In the new Science article, the researchers call for ending  the importation of elephants from their native countries and minimizing inter-zoo transfers. They also suggest that breeding elephants should be restricted to those zoos that exhibit no harmful effects in their captive-born animals.

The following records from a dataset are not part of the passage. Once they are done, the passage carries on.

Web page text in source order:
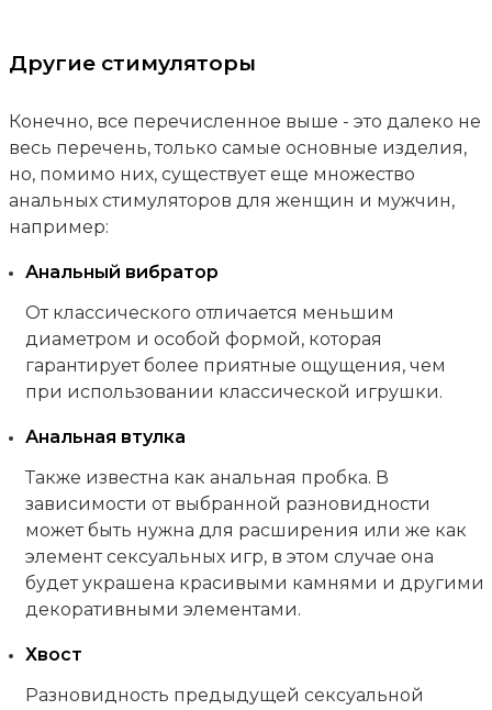
Другие стимуляторы
Конечно, все перечисленное выше - это далеко не
весь перечень, только самые основные изделия,
но, помимо них, существует еще множество
анальных стимуляторов для женщин и мужчин,
например:
Анальный вибратор
От классического отличается меньшим
диаметром и особой формой, которая
гарантирует более приятные ощущения, чем
при использовании классической игрушки.
Анальная втулка
Также известна как анальная пробка. В
зависимости от выбранной разновидности
может быть нужна для расширения или же как
элемент сексуальных игр, в этом случае она
будет украшена красивыми камнями и другими
декоративными элементами.
Хвост
Разновидность предыдущей сексуальной

Another study, published Tuesday in the Royal Society Proceedings B, suggests that keeping elephants in relatively normal social groups can help, particularly during transfers.  Stanford post-doc Noa Pinter-Wollman found that elephants being translocated between national parks in Kenya liked to stick together, much like human immigrants forming local neighborhoods in the new country.


Recommended reading:

“Compromised Survivorship in Zoo Elephants,” by R. Clubb at Royal Society for the Prevention of Cruelty to Animals in West Sussex, UK; M. Rowcliffe; K.U. Mar at Zoological Society of London in London, UK; P. Lee at University of Stirling in Stirling, UK; P. Lee; C. Moss at Amboseli Trust for Elephants in Nairobi, Kenya; K.U. Mar at University College London in London, UK; G.J. Mason at University of Guelph in Guelph, ON, Canada.

Sapolsky, R. Why Zebras Don’t Get Ulcers.  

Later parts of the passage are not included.